Internal consistency

Next, we want to examine the internal consistency of the scale as a whole, to ensure it is not fractioned by multiple, unexpected constructs. We will use Cronbach's alpha to examine the internal consistency, with values > 0.7 deemed acceptable per CTT. The inter-item correlation table above already provides a hint as to whether the individual questions are sufficiently and appropriately related to one another.

```{r cronbach alpha}

cronbach_alpha_test <- function(data, rename_map) {
  data <- data %>%
    rename(!!!rename_map)
  ca_result <- alpha(data)
  cronbach_alpha_value <- round(ca_result$total$raw_alpha, 3)
  items <- ncol(data)
  sample_units <- nrow(data)
  ca_df <- data.frame(
    Measure = c("Cronbach's alpha", 'Questions', 'Sample units'),
    Metric = c(cronbach_alpha_value, items, sample_units)
    )
  ft <- flextable(ca_df)
  ft <- bg(ft,  j = 'Metric', bg = 'grey95')
  ft <- bg(ft, i = ~ Measure == "Cronbach's alpha" & Metric < 0.7, j = 'Metric', bg = 'darkred')
  ft <- color(ft, i = ~ Measure == "Cronbach's alpha" & Metric >= 0.7, j = 'Metric', color = 'black')
  ft <- color(ft, i = ~ Measure == "Cronbach's alpha" & Metric < 0.7, j = 'Metric', color = 'white')
  ft <- set_table_properties(ft, width = 1, layout = 'autofit')
  ft <- set_caption(ft, caption = "Summary of Cronbach's alpha")
  return(ft)
}

```

```{r cronbach alpha test}

cronbach_alpha_test(patient_satisfaction, rename_labels)

```

Test-retest administration

Finally, we'll look into test-retest administration, to get a sense of whether the same respondents respond similarly at multiple timepoints.

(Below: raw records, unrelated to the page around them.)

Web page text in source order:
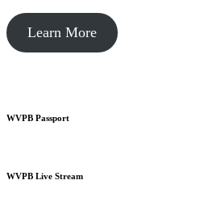
Learn More
WVPB Passport
WVPB Live Stream
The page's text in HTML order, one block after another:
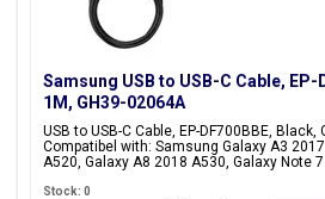
Samsung USB to USB-C Cable, EP-
1M, GH39-02064A
USB to USB-C Cable, EP-DF700BBE, Black,
Compatibel with: Samsung Galaxy A3
A520, Galaxy A8 2018 A530, Galaxy Note
Stock: 0
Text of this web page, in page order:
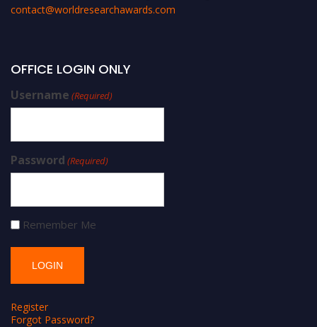
contact@worldresearchawards.com
OFFICE LOGIN ONLY
Username (Required)
Password (Required)
Remember Me
Register
Forgot Password?
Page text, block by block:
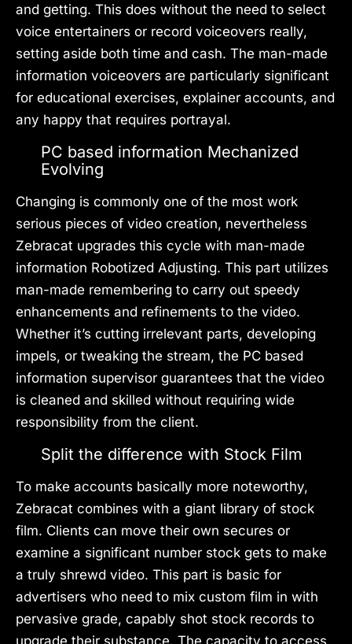
and getting. This does without the need to select
voice entertainers or record voiceovers really,
setting aside both time and cash. The man-made
information voiceovers are particularly significant
for educational exercises, explainer accounts, and
any happy that requires portrayal.
PC based information Mechanized
Evolving
Changing is commonly one of the most work
serious pieces of video creation, nevertheless
Zebracat upgrades this cycle with man-made
information Robotized Adjusting. This part utilizes
man-made remembering to carry out speedy
enhancements and refinements to the video.
Whether it’s cutting irrelevant parts, developing
impels, or tweaking the stream, the PC based
information supervisor guarantees that the video
is cleaned and skilled without requiring wide
responsibility from the client.
Split the difference with Stock Film
To make accounts basically more noteworthy,
Zebracat combines with a giant library of stock
film. Clients can move their own secures or
examine a significant number stock gets to make
a truly shrewd video. This part is basic for
advertisers who need to mix custom film in with
pervasive grade, capably shot stock records to
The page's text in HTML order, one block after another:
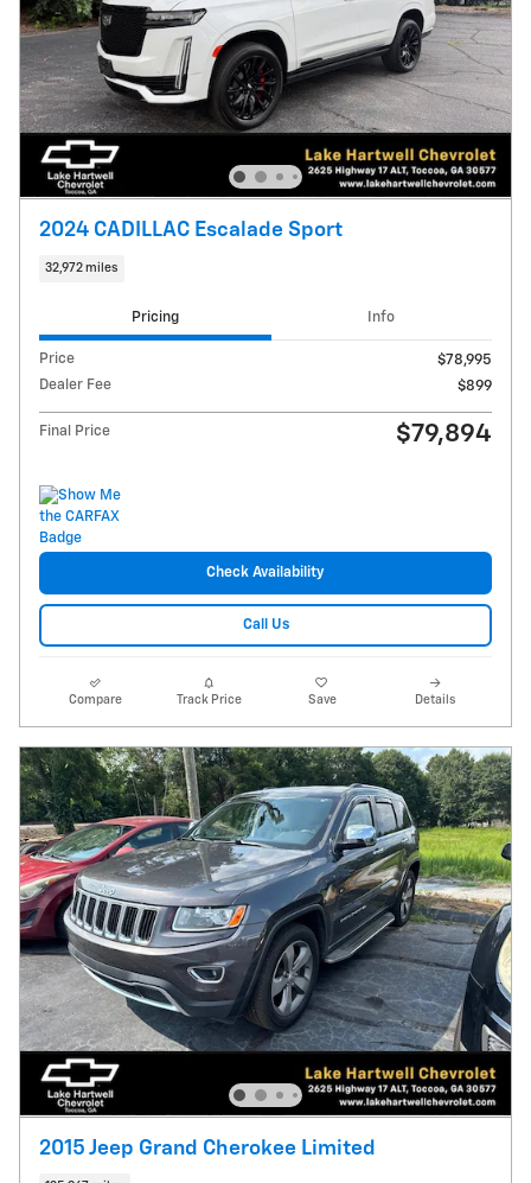
2024 CADILLAC Escalade Sport
32,972 miles
Pricing Info
Price
$78,995
Dealer Fee
$899
Final Price $79,894
Check Availability
Call Us
Compare Track Price Save Details
2015 Jeep Grand Cherokee Limited
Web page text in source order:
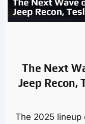
The Next
Jeep Recon,
The 2025
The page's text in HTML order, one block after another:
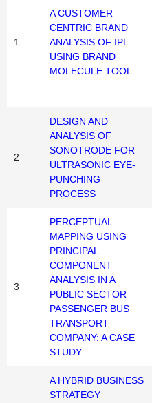
1
A CUSTOMER
CENTRIC BRAND
ANALYSIS OF IPL
USING BRAND
MOLECULE TOOL
2
DESIGN AND
ANALYSIS OF
SONOTRODE FOR
ULTRASONIC EYE-
PUNCHING
PROCESS
3
PERCEPTUAL
MAPPING USING
PRINCIPAL
COMPONENT
ANALYSIS IN A
PUBLIC SECTOR
PASSENGER BUS
TRANSPORT
COMPANY: A CASE
STUDY
A HYBRID BUSINESS
STRATEGY
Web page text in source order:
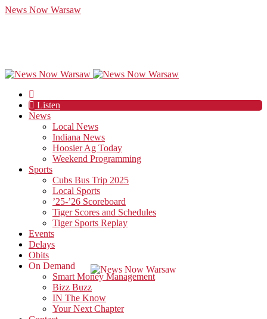
News Now Warsaw
Listen
News
Local News
Indiana News
Hoosier Ag Today
Weekend Programming
Sports
Cubs Bus Trip 2025
Local Sports
’25-’26 Scoreboard
Tiger Scores and Schedules
Tiger Sports Replay
Events
Delays
Obits
On Demand
Smart Money Management
Bizz Buzz
IN The Know
Your Next Chapter
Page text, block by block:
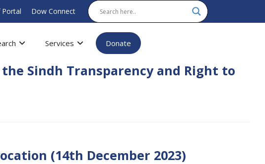
Portal Dow Connect
Services Donate
Sindh Transparency and Right to
(14th December 2023)
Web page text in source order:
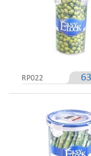
RP022
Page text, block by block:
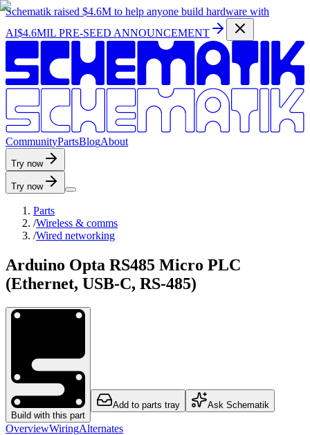
Schematik raised $4.6M to help anyone build hardware with
AI$4.6MIL PRE-SEED ANNOUNCEMENT
CommunityPartsBlogAbout
Try now
Try now
Parts
/Wireless & comms
/Wired networking
Arduino Opta RS485 Micro PLC
(Ethernet, USB-C, RS-485)
Build with this part
Add to parts tray Ask Schematik
OverviewWiringAlternates
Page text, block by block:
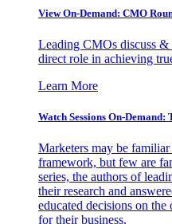
View On-Demand: CMO
Leading CMOs discuss &
direct role in achieving
Learn More
Watch Sessions On-
Marketers may be
framework, but few are
series, the authors of
their research and
educated decisions on
for their business.
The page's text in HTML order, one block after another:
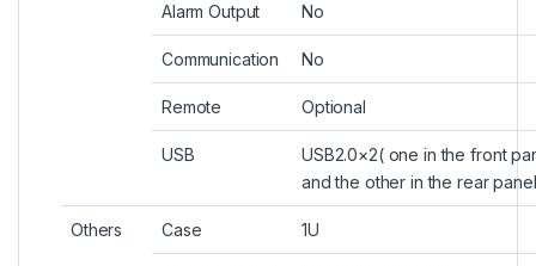
Alarm Output No
Communication No
Remote Optional
USB
USB2.0×2( one in the front
and the other in the rear
Others Case 1U

This sample dataset is not longitudinal, with only one, cross-sectional administration. We'll resample the dataset to artificially create a second administration, again for illustrative purposes.

```{r resample}

# flatten the dataset into a vector
flattened <- unlist(patient_satisfaction)
# shuffle all values
shuffled <- sample(flattened)
# reshape `shuffled` back into the original dataframe structure
patient_satisfaction_shuffled <- as.data.frame(matrix(
  shuffled, 
  nrow = nrow(patient_satisfaction),
  ncol = ncol(patient_satisfaction)))
# applying the same columns names
colnames(patient_satisfaction_shuffled) <- colnames(patient_satisfaction)

```

Now we'll create a test-retest function, that takes the mean of each row (respondent) to get a sense of the overall 'score'. We'll look for an r value in excess of 0.50, per CTT. It will merge the 'pre' and 'post' datasets, creating a simple scatter plot with density functions in the margins, courtest of ggpubr and ggExtra.

```{r test retest}

test_retest <- function(pre_data, post_data, cols, rename_map) {
  pre_data <- pre_data %>%
    mutate(Pre = rowMeans(.[, cols]))
  post_data <- post_data %>%
    mutate(Post = rowMeans(.[, cols]))
  prepost_cor <- cor(pre_data$Pre, post_data$Post,
                     use = 'complete.obs',
                     method = 'pearson')
  prepost <- merge(pre_data, post_data, by.x = 0, by.y = 0)
  plot1 <- ggplot(
    prepost, aes(Pre, Post)) +
      geom_point() +
      geom_smooth(method = lm, se = FALSE) +
      stat_cor(method = 'pearson') +
      theme_classic()
  ggMarginal(plot1)
}

```

```{r test retest plot, fig.align='center', fig.height=6, fig.width=6}

test_retest(patient_satisfaction, patient_satisfaction_shuffled, 1:16, rename_labels)

```

Summary

This takes us to the end of an initial, CTT-informed method of survey evaluation, with a complete analysis using factor analysis pending. It should be a start towards understanding the performance of your surveys, and if they are measuring what you think they should be measuring, and in a way that is intelligible and suitable for further analysis.

It's gives you a yard stick, not a rubber ruler.